Westerners are aware that the Americans fire-bombed the city of Dresden in Germany at the end of the Second World War, but most of the truth was suppressed as soon as it happened. Dresden was Eastern Germany’s cultural centre, a city filled with museums and historic buildings, historians unanimously agreeing that Dresden had no military value. What little industry it did have produced only cigarettes and china.
Neither Churchill nor Roosevelt were interested in ending the war or attacking military installations that still existed 100 Kms. outside of Dresden. At the time, the Russian army was advancing, and there is some truth to the story that the Americans wanted to show the Russians the awesome power of a truly advanced military force, to prevent Russia from harboring ambitions about Europe. It seems that both British Prime Minister Winston Churchill and US President Roosevelt wanted what they called “a trump card”, a devastating “thunderclap of Anglo-American annihilation” with which to “impress” Stalin. But this could have been accomplished in many other ways and places. Dresden was not selected for this reason. There were two other prime motivations which will soon be apparent.
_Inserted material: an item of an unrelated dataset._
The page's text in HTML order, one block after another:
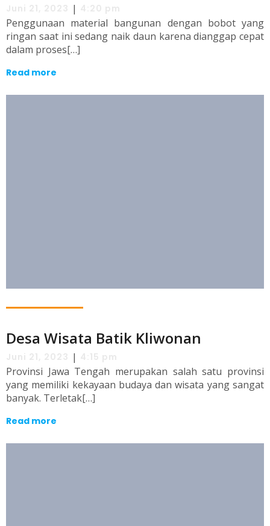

The fire-bombing of Dresden is one of many historical events that have been heavily sanitised by the victors, with casualty claims by so-called historians ranging as low as 25,000 or 30,000 when the likely tally was at least 30 times that number. Most cleansed versions of this holocaust tend to virtually ignore or deliberately underestimate the vast stream of refugees that had been flowing into Dresden for weeks; the most accurate estimates I have seen range upward from 500,000, this in addition to the regular population. Both Churchill and Roosevelt were fully aware of this huge and defenseless horde and, in their search for their “trump-card thunderclap”, were quoted as actively looking for “suggestions on how to blaze 600,000 refugees”. The Internet on this topic is very heavily sanitised.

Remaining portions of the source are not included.